▶ [DATASET EXCERPTS]
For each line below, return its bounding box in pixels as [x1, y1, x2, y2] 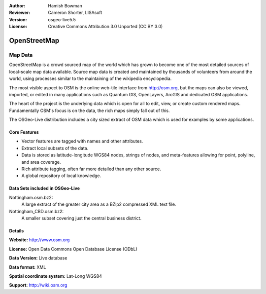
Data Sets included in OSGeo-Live [9, 185, 80, 191]
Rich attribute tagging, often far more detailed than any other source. [21, 166, 161, 172]
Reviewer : [9, 10, 31, 16]
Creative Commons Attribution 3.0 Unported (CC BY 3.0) [48, 24, 163, 30]
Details [9, 227, 24, 234]
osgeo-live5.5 [48, 16, 76, 22]
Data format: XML [9, 264, 46, 270]
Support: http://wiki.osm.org [9, 282, 67, 288]
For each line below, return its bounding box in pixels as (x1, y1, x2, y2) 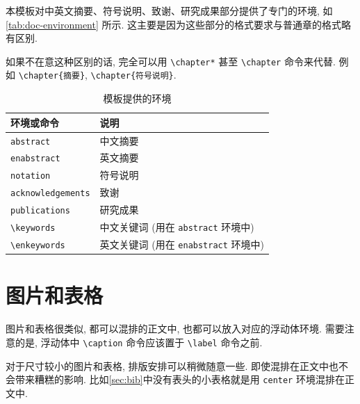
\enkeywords (10, 240, 65, 250)
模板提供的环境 (103, 91, 172, 106)
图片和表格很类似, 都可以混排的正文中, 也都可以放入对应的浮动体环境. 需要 (6, 321, 345, 336)
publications (10, 206, 70, 216)
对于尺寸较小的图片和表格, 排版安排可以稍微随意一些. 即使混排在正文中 (6, 358, 329, 373)
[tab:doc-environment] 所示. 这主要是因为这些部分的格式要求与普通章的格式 (6, 17, 342, 31)
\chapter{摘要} (18, 71, 85, 81)
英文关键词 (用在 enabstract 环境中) (99, 236, 265, 251)
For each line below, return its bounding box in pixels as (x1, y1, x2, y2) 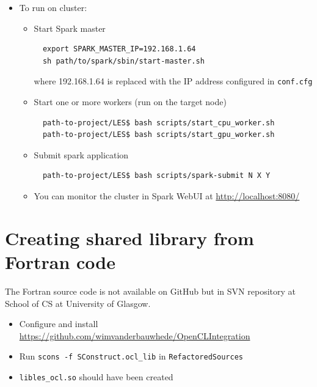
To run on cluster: (19, 1, 87, 13)
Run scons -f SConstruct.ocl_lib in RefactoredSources (19, 350, 243, 363)
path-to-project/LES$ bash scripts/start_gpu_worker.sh (42, 130, 275, 139)
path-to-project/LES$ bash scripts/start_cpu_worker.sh (42, 118, 275, 127)
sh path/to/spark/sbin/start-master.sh (42, 56, 205, 65)
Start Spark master (34, 21, 106, 34)
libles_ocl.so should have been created (19, 370, 173, 383)
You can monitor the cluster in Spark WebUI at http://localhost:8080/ (34, 190, 300, 202)
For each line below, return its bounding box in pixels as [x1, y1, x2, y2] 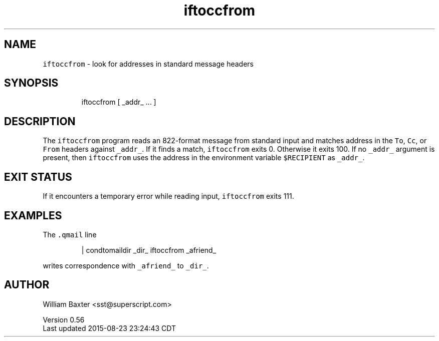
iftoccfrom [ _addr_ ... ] [81, 98, 156, 107]
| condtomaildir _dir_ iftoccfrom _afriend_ [81, 245, 216, 254]
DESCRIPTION [4, 115, 76, 128]
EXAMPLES [4, 209, 62, 222]
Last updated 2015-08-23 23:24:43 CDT [43, 323, 176, 332]
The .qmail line [43, 230, 97, 239]
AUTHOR [4, 278, 50, 291]
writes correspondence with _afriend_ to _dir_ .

▶ [DIRECTIONS FOR THIS TASK]
Your task is to gather all lines from the entries above that hold the word "bash".

▶ [RESPONSE]
path-to-project/LES$ bash scripts/start_gpu_worker.sh (42, 130, 275, 139)
path-to-project/LES$ bash scripts/start_cpu_worker.sh (42, 118, 275, 127)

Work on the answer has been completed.